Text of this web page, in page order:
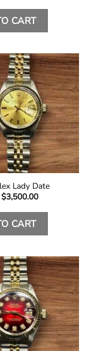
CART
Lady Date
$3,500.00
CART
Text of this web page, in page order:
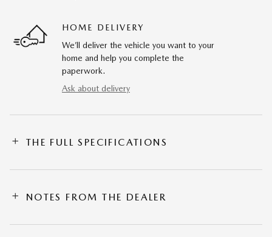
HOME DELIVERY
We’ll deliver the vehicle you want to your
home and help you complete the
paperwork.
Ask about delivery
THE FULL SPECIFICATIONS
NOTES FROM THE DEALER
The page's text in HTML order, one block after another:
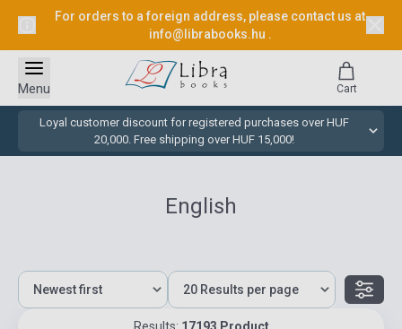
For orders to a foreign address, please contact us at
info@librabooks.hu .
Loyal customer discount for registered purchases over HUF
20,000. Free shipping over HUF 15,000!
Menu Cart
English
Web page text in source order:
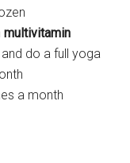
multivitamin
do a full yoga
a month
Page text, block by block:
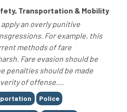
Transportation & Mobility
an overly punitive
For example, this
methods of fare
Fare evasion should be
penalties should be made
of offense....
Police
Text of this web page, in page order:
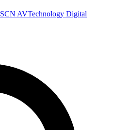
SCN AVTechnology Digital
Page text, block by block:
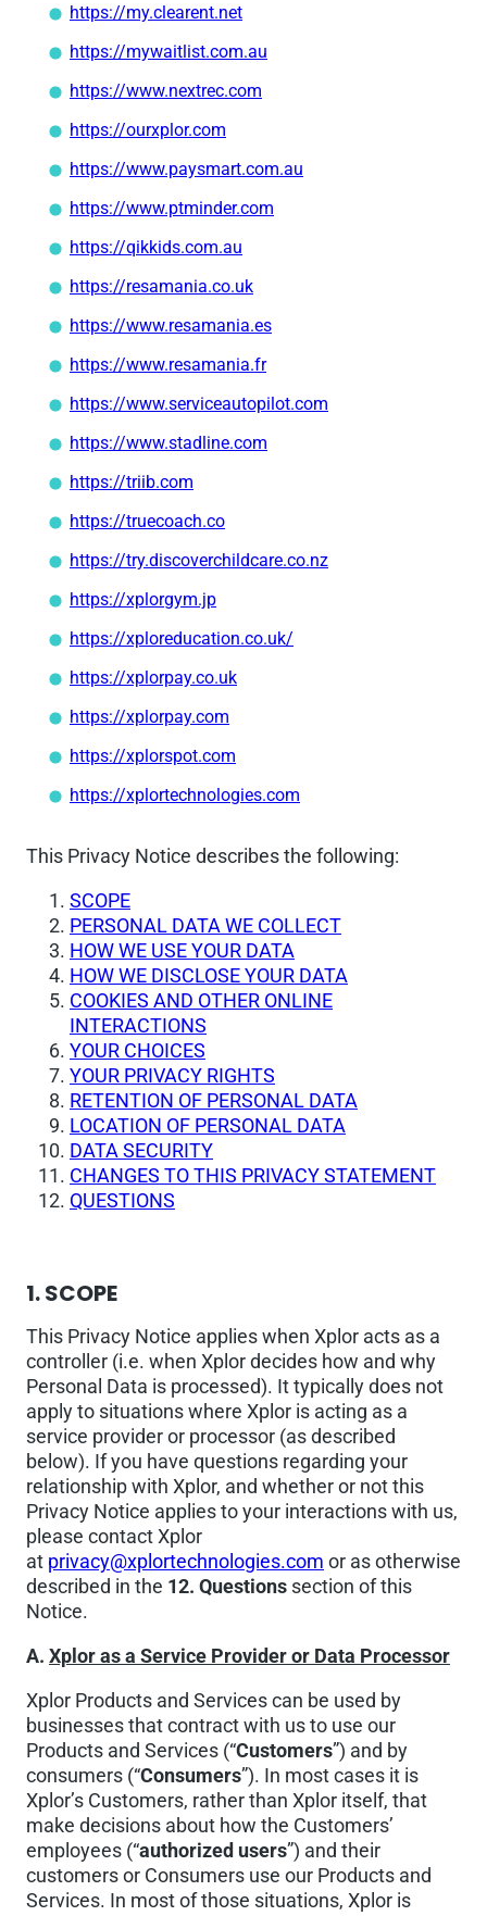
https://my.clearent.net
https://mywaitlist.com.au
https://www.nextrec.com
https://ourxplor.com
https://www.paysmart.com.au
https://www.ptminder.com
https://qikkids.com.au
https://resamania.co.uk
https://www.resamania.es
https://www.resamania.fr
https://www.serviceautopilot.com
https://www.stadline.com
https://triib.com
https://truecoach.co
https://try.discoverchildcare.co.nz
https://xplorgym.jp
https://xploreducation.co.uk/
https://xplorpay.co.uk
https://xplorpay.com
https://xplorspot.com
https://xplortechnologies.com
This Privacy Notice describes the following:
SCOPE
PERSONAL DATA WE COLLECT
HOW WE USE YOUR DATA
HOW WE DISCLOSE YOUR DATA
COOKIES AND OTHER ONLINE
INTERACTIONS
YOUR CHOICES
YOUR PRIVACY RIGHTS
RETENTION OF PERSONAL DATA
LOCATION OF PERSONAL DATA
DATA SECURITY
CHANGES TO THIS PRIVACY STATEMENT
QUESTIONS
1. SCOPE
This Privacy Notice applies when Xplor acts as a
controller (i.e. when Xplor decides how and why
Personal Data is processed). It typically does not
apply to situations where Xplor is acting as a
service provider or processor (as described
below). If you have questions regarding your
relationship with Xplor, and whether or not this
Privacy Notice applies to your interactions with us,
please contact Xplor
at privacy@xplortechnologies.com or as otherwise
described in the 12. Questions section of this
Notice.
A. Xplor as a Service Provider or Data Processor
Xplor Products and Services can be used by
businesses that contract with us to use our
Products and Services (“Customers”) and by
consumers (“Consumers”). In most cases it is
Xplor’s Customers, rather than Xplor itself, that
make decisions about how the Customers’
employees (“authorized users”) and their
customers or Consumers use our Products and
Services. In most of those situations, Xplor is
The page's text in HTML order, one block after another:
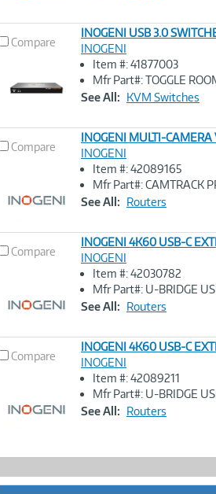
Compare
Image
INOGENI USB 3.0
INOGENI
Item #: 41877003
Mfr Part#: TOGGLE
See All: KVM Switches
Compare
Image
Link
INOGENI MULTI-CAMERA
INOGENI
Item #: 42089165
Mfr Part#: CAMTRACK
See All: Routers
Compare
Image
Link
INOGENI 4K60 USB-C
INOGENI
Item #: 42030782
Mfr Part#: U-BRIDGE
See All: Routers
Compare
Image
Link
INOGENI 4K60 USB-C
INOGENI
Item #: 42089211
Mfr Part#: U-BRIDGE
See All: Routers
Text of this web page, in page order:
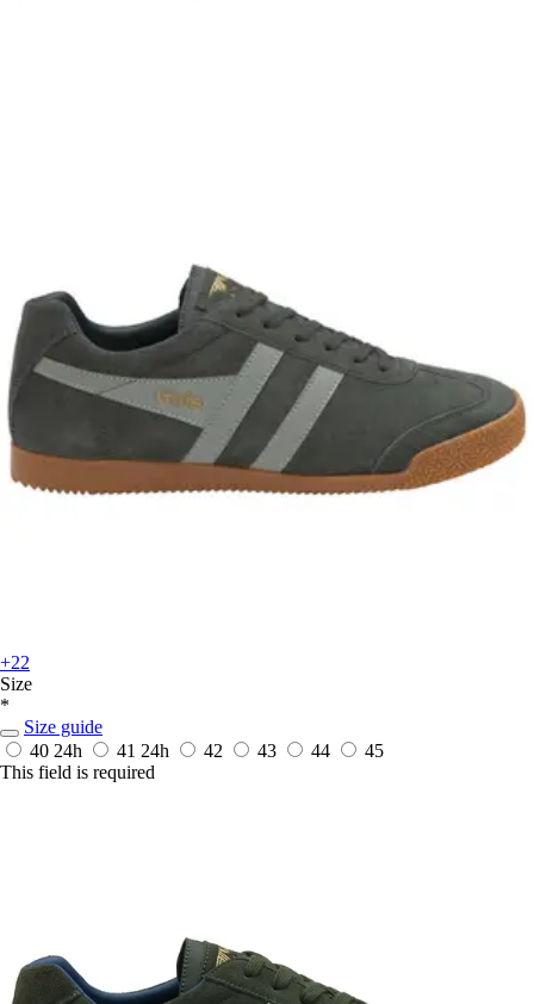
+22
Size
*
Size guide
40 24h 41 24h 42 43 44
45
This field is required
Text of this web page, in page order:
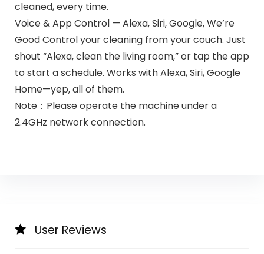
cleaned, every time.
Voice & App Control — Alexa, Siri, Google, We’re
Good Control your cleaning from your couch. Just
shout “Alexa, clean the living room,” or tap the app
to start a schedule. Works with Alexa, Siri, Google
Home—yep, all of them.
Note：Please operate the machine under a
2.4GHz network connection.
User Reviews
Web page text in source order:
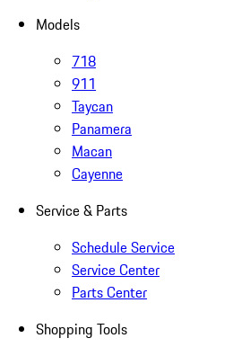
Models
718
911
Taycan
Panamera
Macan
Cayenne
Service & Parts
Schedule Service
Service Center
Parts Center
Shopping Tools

::::

WHAT YOU WILL DO ▸
All lines in the listing above between the line with "https://www.resamania.es" and the line with "https://xplortechnologies.com", inclusive, should be set down exactly, and no line outside that range.

ANSWER SPACE ▸
https://www.resamania.es
https://www.resamania.fr
https://www.serviceautopilot.com
https://www.stadline.com
https://triib.com
https://truecoach.co
https://try.discoverchildcare.co.nz
https://xplorgym.jp
https://xploreducation.co.uk/
https://xplorpay.co.uk
https://xplorpay.com
https://xplorspot.com
https://xplortechnologies.com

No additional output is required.